## Records for the exercise
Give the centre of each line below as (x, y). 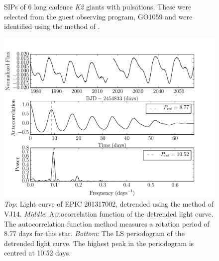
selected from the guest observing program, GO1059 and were (98, 16)
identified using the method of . (52, 26)
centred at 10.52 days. (38, 253)
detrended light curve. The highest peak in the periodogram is (99, 243)
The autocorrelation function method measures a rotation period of (107, 223)
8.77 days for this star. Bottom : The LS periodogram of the (94, 233)
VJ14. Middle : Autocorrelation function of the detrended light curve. (109, 213)
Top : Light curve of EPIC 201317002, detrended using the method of (109, 204)
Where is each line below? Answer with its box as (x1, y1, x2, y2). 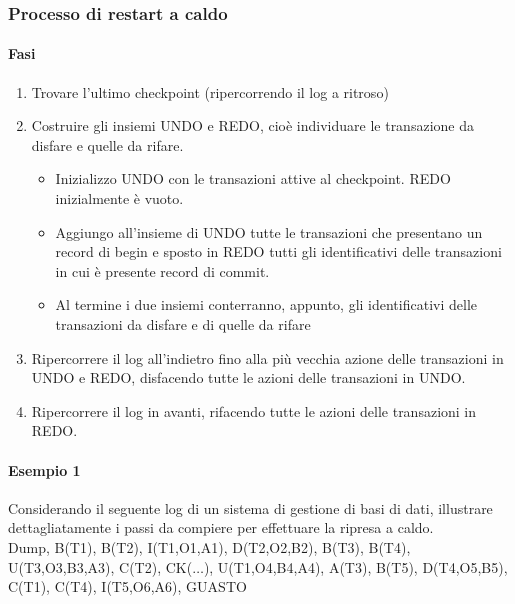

## What you have to do
Only the lines from the one containing "8.77 days for" through the end of the records should be copied, exactly and with both ends included; the pictures should not.

## Output below
8.77 days for this star. Bottom : The LS periodogram of the (94, 233)
VJ14. Middle : Autocorrelation function of the detrended light curve. (109, 213)
Top : Light curve of EPIC 201317002, detrended using the method of (109, 204)
Where is each line below? Answer with its box as (x1, y1, x2, y2). 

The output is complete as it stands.